[[ DATA FOR THIS EXERCISE open ]]

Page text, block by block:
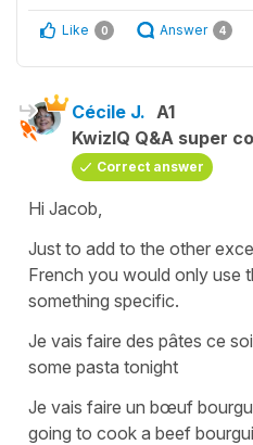
Like 0 Answer 4
Cécile J. A1
KwizIQ Q&A super
Correct answer
Hi Jacob,
Just to add to the other
French you would only use
something specific.
Je vais faire des pâtes ce
some pasta tonight
Je vais faire un bœuf
going to cook a beef
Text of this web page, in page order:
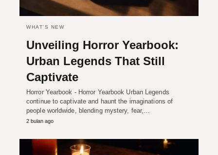
WHAT'S NEW
Unveiling Horror Yearbook:
Urban Legends That Still
Captivate
Horror Yearbook - Horror Yearbook Urban Legends
continue to captivate and haunt the imaginations of
people worldwide, blending mystery, fear,…
2 bulan ago
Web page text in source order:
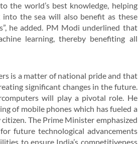
the world’s best knowledge, helping
the sea will also benefit as these
he added. PM Modi underlined that
learning, thereby benefiting all
is a matter of national pride and that
significant changes in the future.
will play a pivotal role. He
of mobile phones which has fueled a
The Prime Minister emphasized
future technological advancements
to ensure India’s competitiveness
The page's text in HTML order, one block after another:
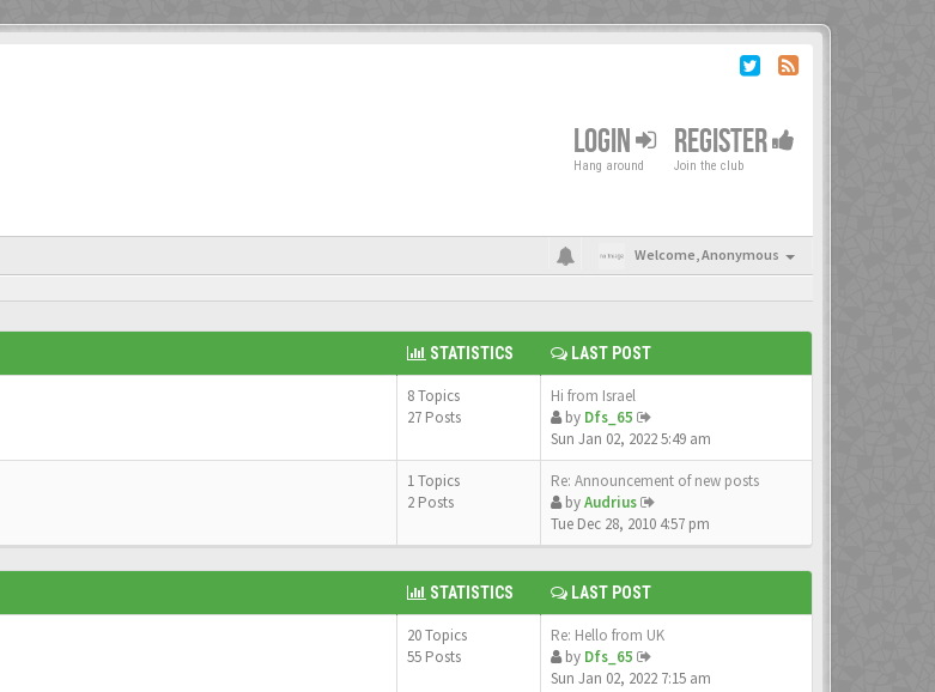
LOGIN
Hang around
REGISTER
Join the club
Welcome,Anonymous
STATISTICS LAST POST
8 Topics
27 Posts
Hi from Israel
by Dfs_65
Sun Jan 02, 2022 5:49 am
1 Topics
2 Posts
Re: Announcement of new posts
byAudrius
Tue Dec 28, 2010 4:57 pm
STATISTICS LAST POST
20 Topics
55 Posts
Re: Hello from UK
by Dfs_65
Sun Jan 02, 2022 7:15 am
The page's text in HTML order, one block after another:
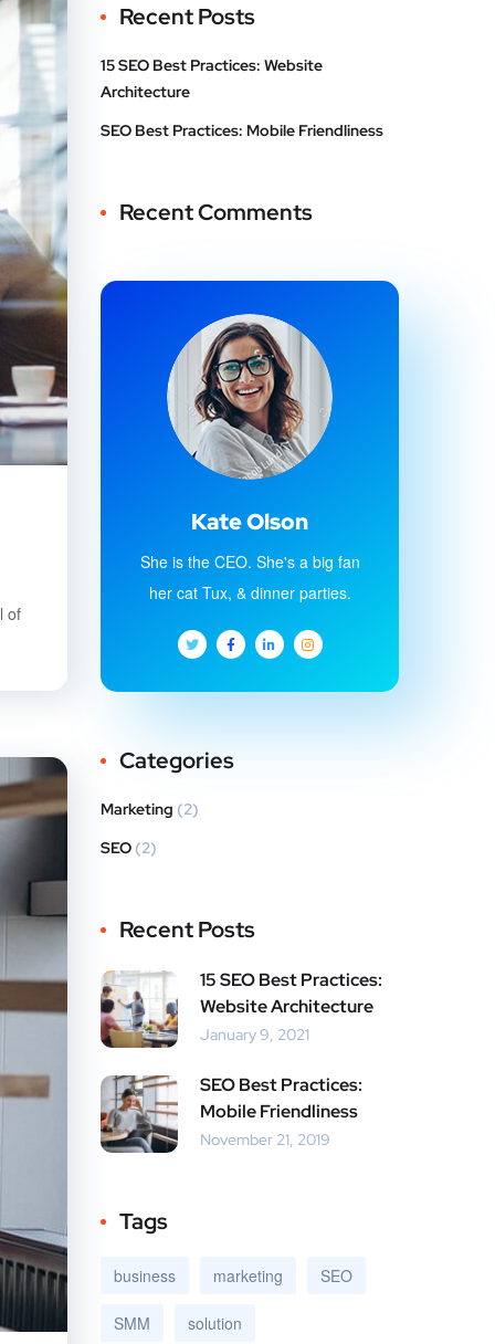
of
Recent Posts
15 SEO Best Practices: Website
Architecture
SEO Best Practices: Mobile Friendliness
Recent Comments
Kate Olson
She is the CEO. She's a big fan
her cat Tux, & dinner parties.
Categories
Marketing (2)
SEO (2)
Recent Posts
15 SEO Best Practices:
Website Architecture
January 9, 2021
SEO Best Practices:
Mobile Friendliness
November 21, 2019
Tags
business marketing SEO
SMM solution
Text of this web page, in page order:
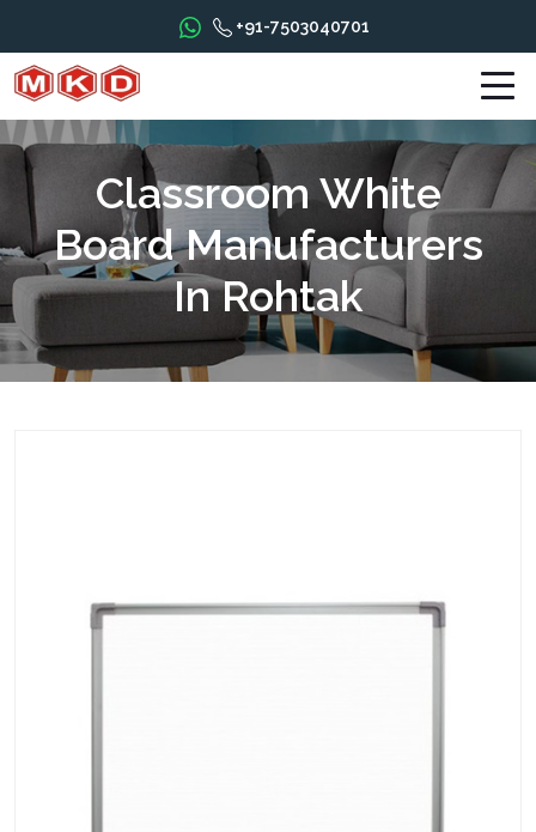
+91-7503040701
Classroom White
Board Manufacturers
In Rohtak
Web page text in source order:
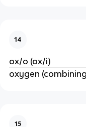
14
ox/o (ox/i)
oxygen
15
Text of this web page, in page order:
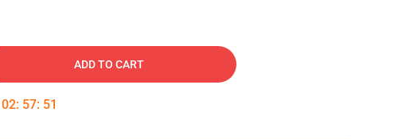
ADD TO CART
02: 57: 50
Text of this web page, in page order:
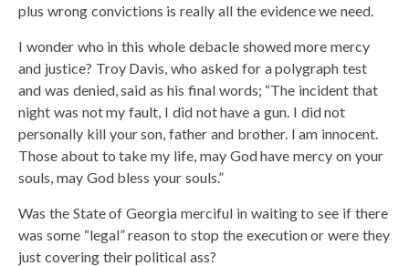
plus wrong convictions is really all the evidence we need.
I wonder who in this whole debacle showed more mercy
and justice? Troy Davis, who asked for a polygraph test
and was denied, said as his final words; “The incident that
night was not my fault, I did not have a gun. I did not
personally kill your son, father and brother. I am innocent.
Those about to take my life, may God have mercy on your
souls, may God bless your souls.”
Was the State of Georgia merciful in waiting to see if there
was some “legal” reason to stop the execution or were they
just covering their political ass?
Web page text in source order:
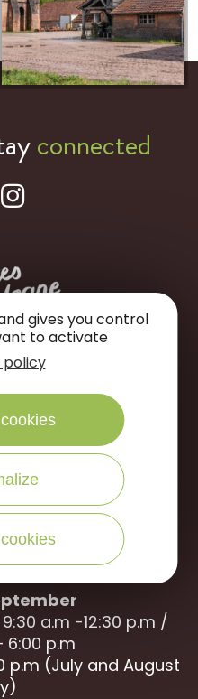
connected
Tourist Office
Saint-Aubin
CALL US
public :
a.m -12:30 p.m /
6:00 p.m
p.m (July and August
gives you control
to activate
policy
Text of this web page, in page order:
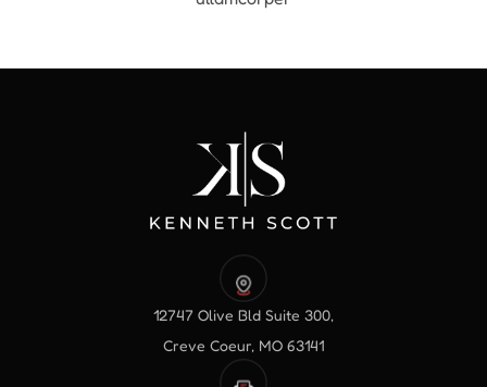
12747 Olive Bld Suite 300,
Creve Coeur, MO 63141
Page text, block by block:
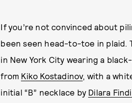
If you’re not convinced about
been seen head-to-toe in plaid.
in New York City wearing a
from Kiko Kostadinov, with a
initial “B” necklace by Dilara
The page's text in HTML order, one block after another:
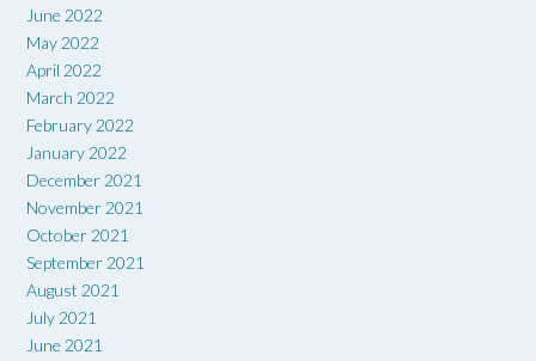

[[ DATA FOR THIS EXERCISE closed ]]

In the reply, each line of the data must appear exactly as written, and no picture may appear.

• SOLUTION TO THE PROBLEM:
Page text, block by block:
Like 0 Answer 4
Cécile J. A1
KwizIQ Q&A super
Correct answer
Hi Jacob,
Just to add to the other
French you would only use
something specific.
Je vais faire des pâtes ce
some pasta tonight
Je vais faire un bœuf
going to cook a beef
Text of this web page, in page order:
WHAT'S NEW
Unveiling Horror Yearbook:
Urban Legends That Still
Captivate
Horror Yearbook - Horror Yearbook Urban Legends
continue to captivate and haunt the imaginations of
people worldwide, blending mystery, fear,…
2 bulan ago
Web page text in source order:
the world’s best knowledge, helping
the sea will also benefit as these
he added. PM Modi underlined that
learning, thereby benefiting all
is a matter of national pride and that
significant changes in the future.
will play a pivotal role. He
of mobile phones which has fueled a
The Prime Minister emphasized
future technological advancements
to ensure India’s competitiveness
The page's text in HTML order, one block after another:
LOGIN
Hang around
REGISTER
Join the club
Welcome,Anonymous
STATISTICS LAST POST
8 Topics
27 Posts
Hi from Israel
by Dfs_65
Sun Jan 02, 2022 5:49 am
1 Topics
2 Posts
Re: Announcement of new posts
byAudrius
Tue Dec 28, 2010 4:57 pm
STATISTICS LAST POST
20 Topics
55 Posts
Re: Hello from UK
by Dfs_65
Sun Jan 02, 2022 7:15 am
The page's text in HTML order, one block after another:
of
Recent Posts
15 SEO Best Practices: Website
Architecture
SEO Best Practices: Mobile Friendliness
Recent Comments
Kate Olson
She is the CEO. She's a big fan
her cat Tux, & dinner parties.
Categories
Marketing (2)
SEO (2)
Recent Posts
15 SEO Best Practices:
Website Architecture
January 9, 2021
SEO Best Practices:
Mobile Friendliness
November 21, 2019
Tags
business marketing SEO
SMM solution
Text of this web page, in page order:
+91-7503040701
Classroom White
Board Manufacturers
In Rohtak
Web page text in source order:
14
ox/o (ox/i)
oxygen
15
Text of this web page, in page order:
ADD TO CART
02: 57: 50
Text of this web page, in page order:
plus wrong convictions is really all the evidence we need.
I wonder who in this whole debacle showed more mercy
and justice? Troy Davis, who asked for a polygraph test
and was denied, said as his final words; “The incident that
night was not my fault, I did not have a gun. I did not
personally kill your son, father and brother. I am innocent.
Those about to take my life, may God have mercy on your
souls, may God bless your souls.”
Was the State of Georgia merciful in waiting to see if there
was some “legal” reason to stop the execution or were they
just covering their political ass?
Web page text in source order:
connected
Tourist Office
Saint-Aubin
CALL US
public :
a.m -12:30 p.m /
6:00 p.m
p.m (July and August
gives you control
to activate
policy
Text of this web page, in page order:
12747 Olive Bld Suite 300,
Creve Coeur, MO 63141
Page text, block by block:
If you’re not convinced about
been seen head-to-toe in plaid.
in New York City wearing a
from Kiko Kostadinov, with a
initial “B” necklace by Dilara
The page's text in HTML order, one block after another:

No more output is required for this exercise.